#### Description of the task:
Reproduce, from the lines below, exactly the stretch that begins at the line containing "uncover patterns and" and ends at the line containing "practitioners can gain", both included.

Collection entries
§ §

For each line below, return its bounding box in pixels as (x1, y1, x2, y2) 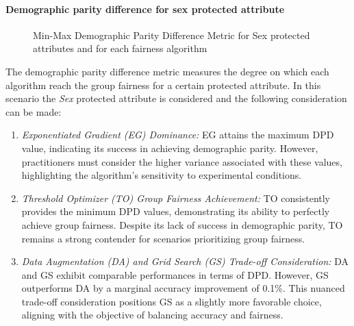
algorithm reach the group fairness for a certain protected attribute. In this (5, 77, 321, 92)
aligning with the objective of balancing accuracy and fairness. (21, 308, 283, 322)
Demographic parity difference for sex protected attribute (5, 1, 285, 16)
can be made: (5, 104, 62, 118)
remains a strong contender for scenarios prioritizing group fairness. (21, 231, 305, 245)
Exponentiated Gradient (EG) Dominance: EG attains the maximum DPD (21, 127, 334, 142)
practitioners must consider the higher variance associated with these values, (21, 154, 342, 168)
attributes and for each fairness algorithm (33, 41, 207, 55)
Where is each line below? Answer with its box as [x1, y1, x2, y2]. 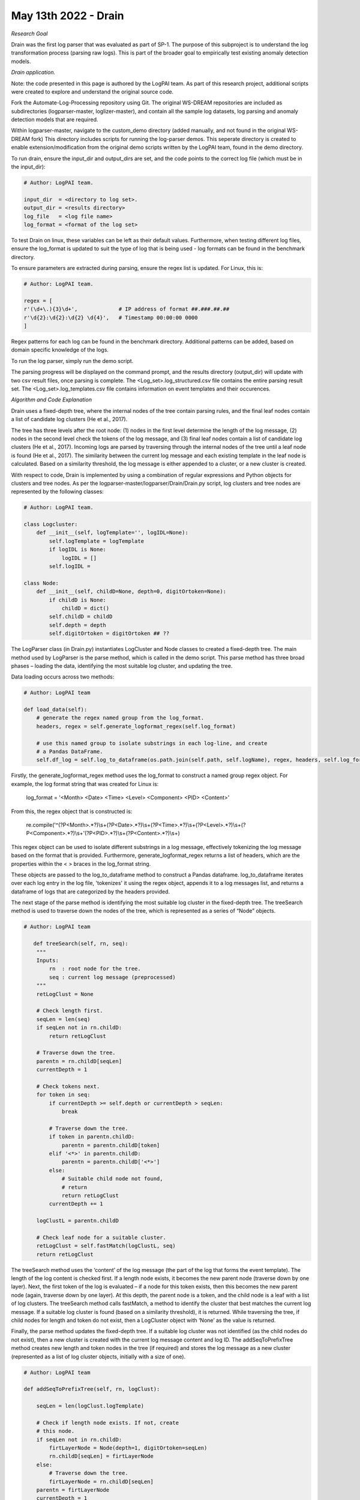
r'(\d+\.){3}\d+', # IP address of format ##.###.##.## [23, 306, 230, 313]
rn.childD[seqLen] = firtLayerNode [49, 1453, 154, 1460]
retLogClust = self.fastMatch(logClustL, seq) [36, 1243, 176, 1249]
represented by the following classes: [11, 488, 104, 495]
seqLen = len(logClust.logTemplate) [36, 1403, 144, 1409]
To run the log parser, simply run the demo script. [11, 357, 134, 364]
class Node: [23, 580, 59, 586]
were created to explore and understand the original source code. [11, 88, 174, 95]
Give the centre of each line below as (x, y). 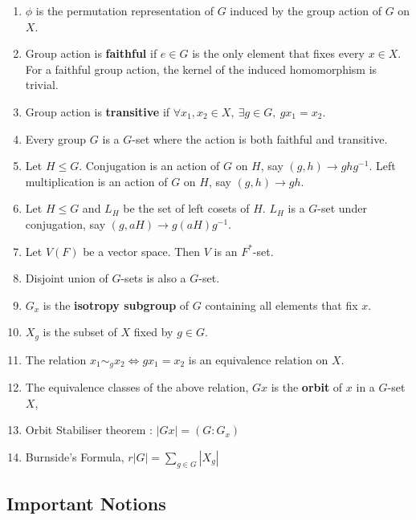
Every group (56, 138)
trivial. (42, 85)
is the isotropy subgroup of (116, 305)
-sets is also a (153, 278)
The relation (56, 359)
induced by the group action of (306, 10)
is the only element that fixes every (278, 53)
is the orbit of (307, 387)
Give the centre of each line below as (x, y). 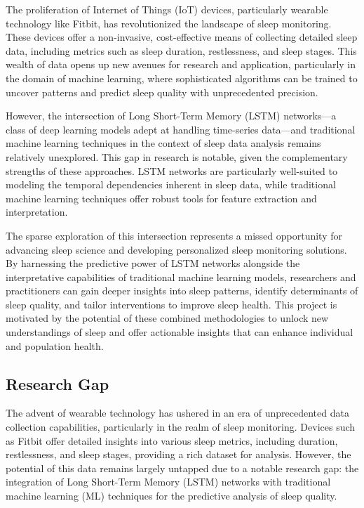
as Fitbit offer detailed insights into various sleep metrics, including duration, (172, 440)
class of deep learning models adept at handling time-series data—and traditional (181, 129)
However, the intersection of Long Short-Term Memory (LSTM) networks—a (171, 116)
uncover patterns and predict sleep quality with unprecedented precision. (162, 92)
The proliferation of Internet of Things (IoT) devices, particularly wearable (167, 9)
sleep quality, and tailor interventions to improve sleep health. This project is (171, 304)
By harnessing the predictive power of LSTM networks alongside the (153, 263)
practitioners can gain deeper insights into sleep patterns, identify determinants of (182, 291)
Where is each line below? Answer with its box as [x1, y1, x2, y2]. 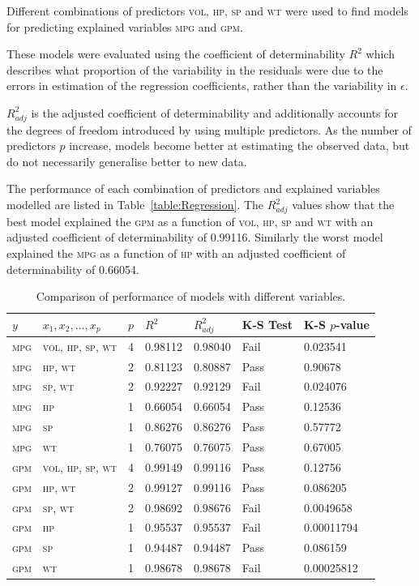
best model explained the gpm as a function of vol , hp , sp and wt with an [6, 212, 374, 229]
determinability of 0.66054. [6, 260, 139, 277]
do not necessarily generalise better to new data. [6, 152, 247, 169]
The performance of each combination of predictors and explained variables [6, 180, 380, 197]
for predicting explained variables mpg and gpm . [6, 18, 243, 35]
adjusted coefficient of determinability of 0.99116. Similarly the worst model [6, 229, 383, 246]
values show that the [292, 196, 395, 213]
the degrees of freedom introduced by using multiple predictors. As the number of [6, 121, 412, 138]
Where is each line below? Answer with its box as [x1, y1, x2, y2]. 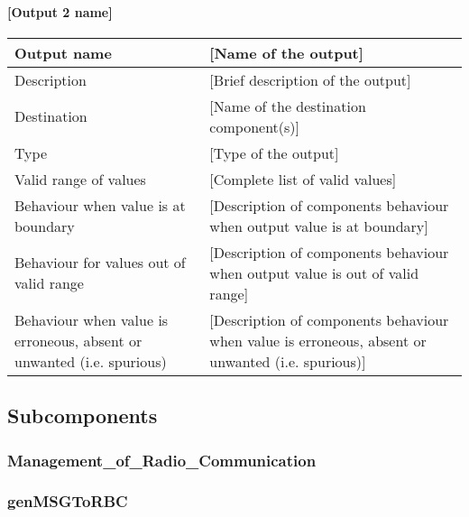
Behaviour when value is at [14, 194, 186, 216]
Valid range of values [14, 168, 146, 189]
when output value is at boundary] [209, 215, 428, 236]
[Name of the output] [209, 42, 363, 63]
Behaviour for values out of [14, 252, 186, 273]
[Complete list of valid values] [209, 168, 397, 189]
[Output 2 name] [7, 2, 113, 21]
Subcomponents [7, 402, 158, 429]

§ §

#### Exercise result:
uncover patterns and predict sleep quality with unprecedented precision. (162, 92)
The proliferation of Internet of Things (IoT) devices, particularly wearable (167, 9)
sleep quality, and tailor interventions to improve sleep health. This project is (171, 304)
By harnessing the predictive power of LSTM networks alongside the (153, 263)
practitioners can gain deeper insights into sleep patterns, identify determinants of (182, 291)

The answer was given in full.